Ignoring every picture, return the lines of the listing below word for word, from the line that holds "Shop Teacher Gifts →" through the line that holds "Capping Machine delivers precise".

_ _ _ _

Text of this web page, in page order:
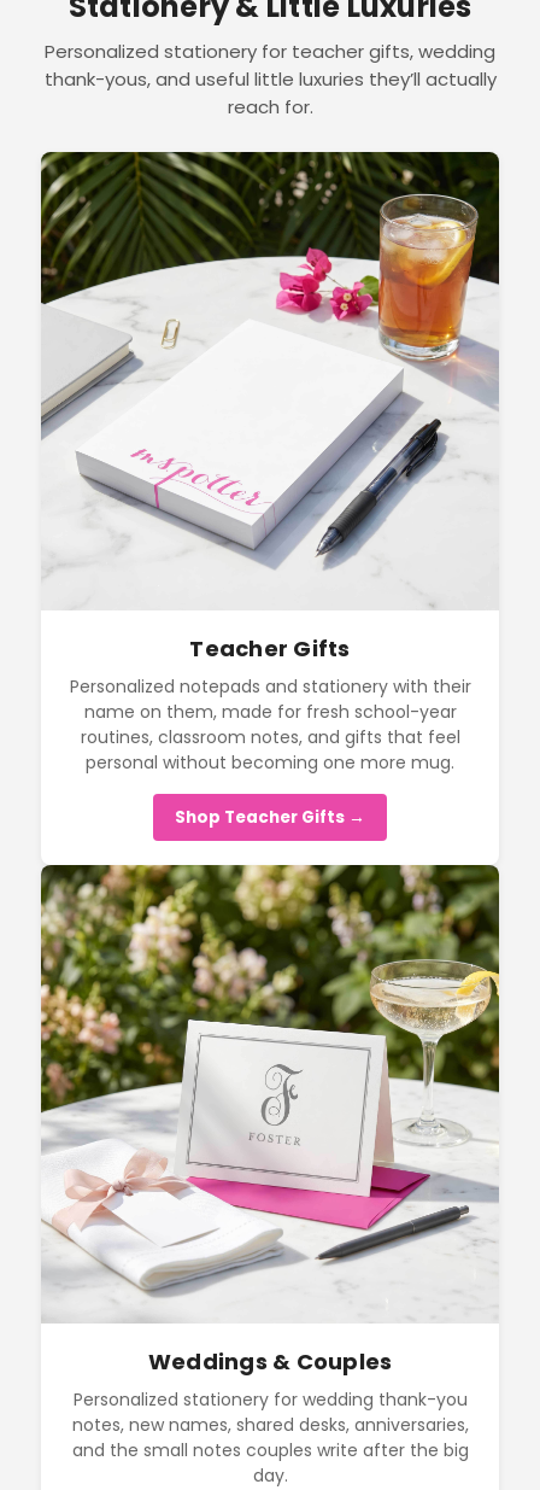
Personalized stationery for teacher gifts, wedding
thank-yous, and useful little luxuries they’ll actually
reach for.
Teacher Gifts
Personalized notepads and stationery with their
name on them, made for fresh school-year
routines, classroom notes, and gifts that feel
personal without becoming one more mug.
Shop Teacher Gifts →
Weddings & Couples
Personalized stationery for wedding thank-you
notes, new names, shared desks, anniversaries,
and the small notes couples write after the big
day.
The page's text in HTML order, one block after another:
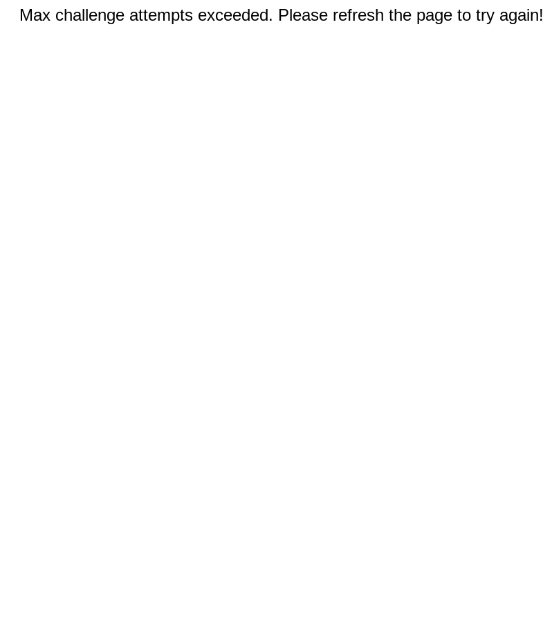
Max challenge attempts exceeded. Please refresh the page to try again!
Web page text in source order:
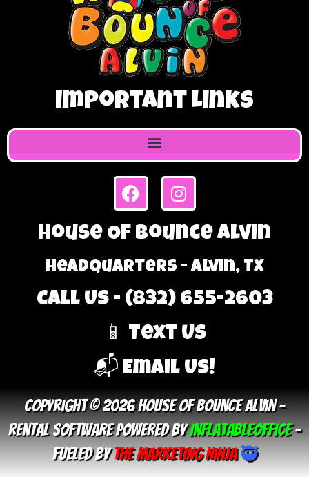
Important Links
House Of Bounce Alvin
Headquarters - Alvin, TX
Call Us - (832) 655-2603
📱 Text Us
📬 Email Us!
Copyright © 2026 House Of Bounce Alvin –
Rental Software Powered ByInflatableOffice–
Fueled ByThe Marketing Ninja🥷
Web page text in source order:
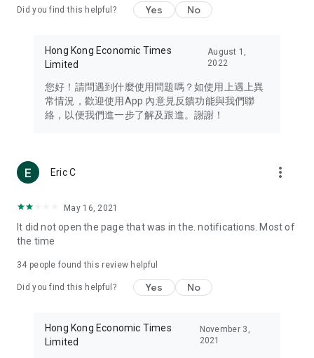
Travel – Staying abreast of issues of concern to Hong Kong
information in the Greater Bay Area, Macau, Japan, Taiwan,
Thailand, South Korea, and other destinations.
Technology – Testing the latest and trendiest tech products
such as mobile phones, computers, cameras, headphones,
(U... Bloggers share diverse lifestyle experiences and food
reviews.
Download now for free and create your own U Lifestyle – a
brand new experience with a different lifestyle!
in the app or email info@ulifestyle.com.hk)
Did you find this helpful? Yes No
Hong Kong Economic Times
Limited
August 1,
2022
您好！請問遇到什麼使用問題嗎？如使用上遇上異
常情況，歡迎使用App 內意見反饋功能與我們聯
絡，以便我們進一步了解及跟進。謝謝！
Eric C more_vert
May 16, 2021
It did not open the page that was in the. notifications. Most of
the time
34 people found this review helpful
Did you find this helpful? Yes No
Hong Kong Economic Times
Limited
November 3,
2021
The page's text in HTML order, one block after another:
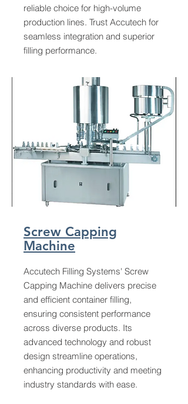
reliable choice for high-volume
production lines. Trust Accutech for
seamless integration and superior
filling performance.
Screw Capping
Machine
Accutech Filling Systems' Screw
Capping Machine delivers precise
and efficient container filling,
ensuring consistent performance
across diverse products. Its
advanced technology and robust
design streamline operations,
enhancing productivity and meeting
industry standards with ease.

_ _ _ _

▶ _EXPECTED OUTPUT_:
Shop Teacher Gifts →
Weddings & Couples
Personalized stationery for wedding thank-you
notes, new names, shared desks, anniversaries,
and the small notes couples write after the big
day.
The page's text in HTML order, one block after another:
Max challenge attempts exceeded. Please refresh the page to try again!
Web page text in source order:
Important Links
House Of Bounce Alvin
Headquarters - Alvin, TX
Call Us - (832) 655-2603
📱 Text Us
📬 Email Us!
Copyright © 2026 House Of Bounce Alvin –
Rental Software Powered ByInflatableOffice–
Fueled ByThe Marketing Ninja🥷
Web page text in source order:
Travel – Staying abreast of issues of concern to Hong Kong
information in the Greater Bay Area, Macau, Japan, Taiwan,
Thailand, South Korea, and other destinations.
Technology – Testing the latest and trendiest tech products
such as mobile phones, computers, cameras, headphones,
(U... Bloggers share diverse lifestyle experiences and food
reviews.
Download now for free and create your own U Lifestyle – a
brand new experience with a different lifestyle!
in the app or email info@ulifestyle.com.hk)
Did you find this helpful? Yes No
Hong Kong Economic Times
Limited
August 1,
2022
您好！請問遇到什麼使用問題嗎？如使用上遇上異
常情況，歡迎使用App 內意見反饋功能與我們聯
絡，以便我們進一步了解及跟進。謝謝！
Eric C more_vert
May 16, 2021
It did not open the page that was in the. notifications. Most of
the time
34 people found this review helpful
Did you find this helpful? Yes No
Hong Kong Economic Times
Limited
November 3,
2021
The page's text in HTML order, one block after another:
reliable choice for high-volume
production lines. Trust Accutech for
seamless integration and superior
filling performance.
Screw Capping
Machine
Accutech Filling Systems' Screw
Capping Machine delivers precise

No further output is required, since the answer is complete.